Assigned task:
Return verbatim the line containing "函数与数据都会单独成section 然后链接的时候 ld" together with all lines that follow it, through the end of the records.

Excerpts from a dataset
Start of Block
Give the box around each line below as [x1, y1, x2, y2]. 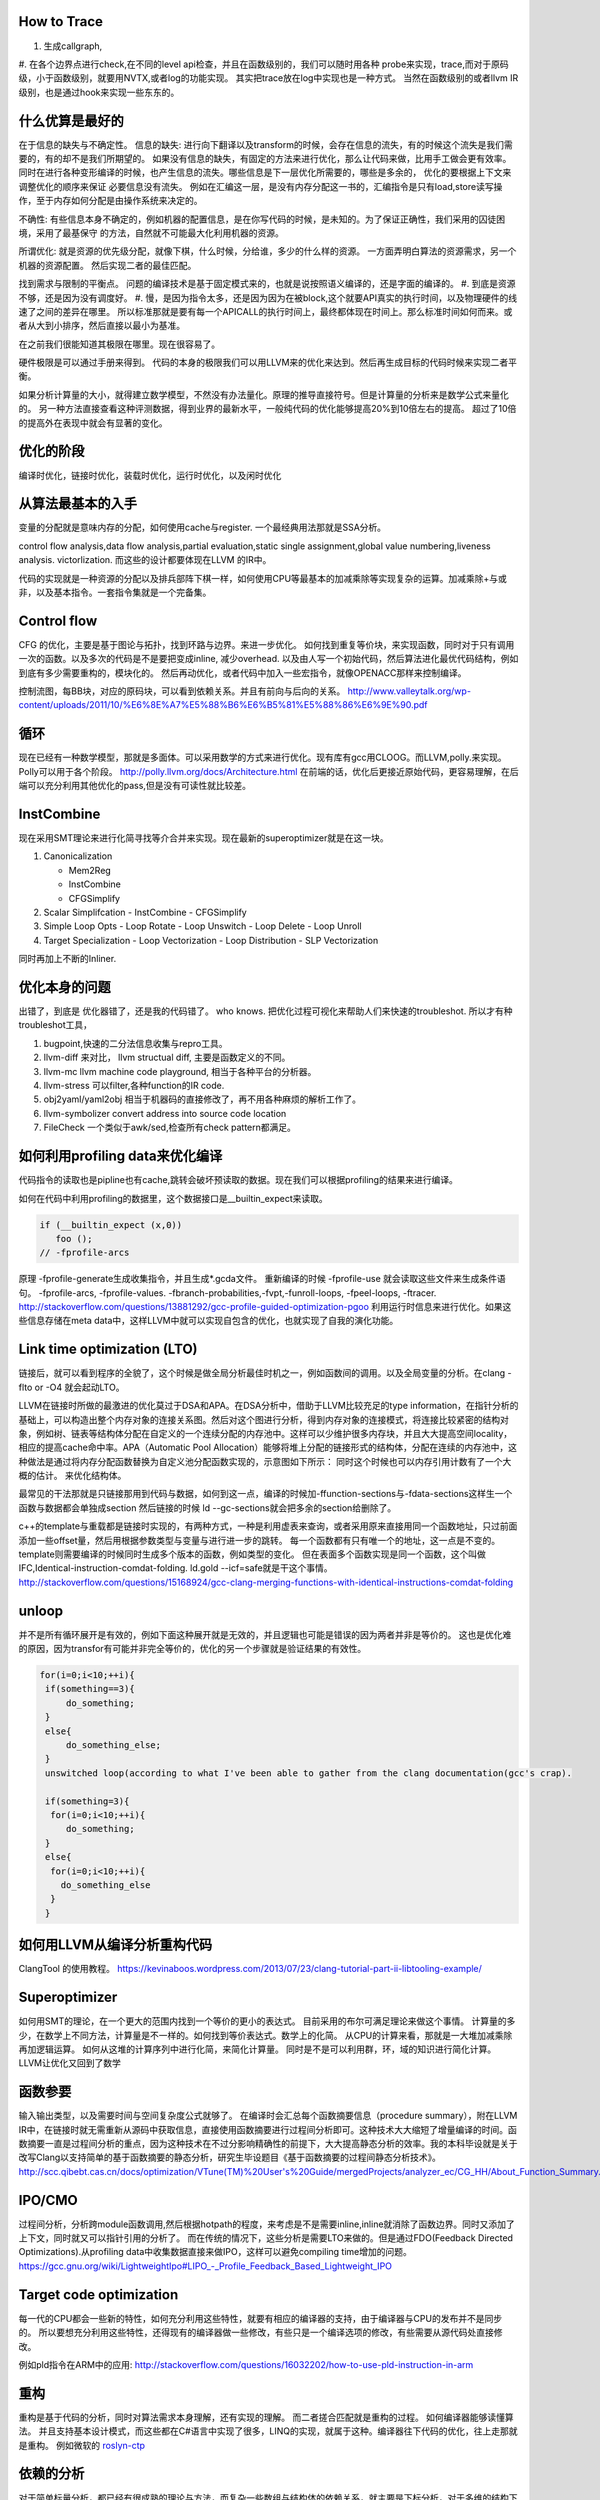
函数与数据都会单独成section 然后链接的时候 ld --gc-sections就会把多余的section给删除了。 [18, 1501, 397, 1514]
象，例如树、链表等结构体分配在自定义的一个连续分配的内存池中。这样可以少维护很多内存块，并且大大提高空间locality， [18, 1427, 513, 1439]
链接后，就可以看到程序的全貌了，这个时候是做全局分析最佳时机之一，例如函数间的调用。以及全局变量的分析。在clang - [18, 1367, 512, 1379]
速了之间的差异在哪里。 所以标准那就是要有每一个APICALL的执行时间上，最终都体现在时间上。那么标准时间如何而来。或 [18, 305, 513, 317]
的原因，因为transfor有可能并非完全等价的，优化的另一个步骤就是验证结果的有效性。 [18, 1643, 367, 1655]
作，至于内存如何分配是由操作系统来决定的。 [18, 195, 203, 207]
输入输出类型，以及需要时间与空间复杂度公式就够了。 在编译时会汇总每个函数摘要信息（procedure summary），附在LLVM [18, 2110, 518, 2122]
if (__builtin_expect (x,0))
End of Block
Expected output:
函数与数据都会单独成section 然后链接的时候 ld --gc-sections就会把多余的section给删除了。 [18, 1501, 397, 1514]
象，例如树、链表等结构体分配在自定义的一个连续分配的内存池中。这样可以少维护很多内存块，并且大大提高空间locality， [18, 1427, 513, 1439]
链接后，就可以看到程序的全貌了，这个时候是做全局分析最佳时机之一，例如函数间的调用。以及全局变量的分析。在clang - [18, 1367, 512, 1379]
速了之间的差异在哪里。 所以标准那就是要有每一个APICALL的执行时间上，最终都体现在时间上。那么标准时间如何而来。或 [18, 305, 513, 317]
的原因，因为transfor有可能并非完全等价的，优化的另一个步骤就是验证结果的有效性。 [18, 1643, 367, 1655]
作，至于内存如何分配是由操作系统来决定的。 [18, 195, 203, 207]
输入输出类型，以及需要时间与空间复杂度公式就够了。 在编译时会汇总每个函数摘要信息（procedure summary），附在LLVM [18, 2110, 518, 2122]
if (__builtin_expect (x,0))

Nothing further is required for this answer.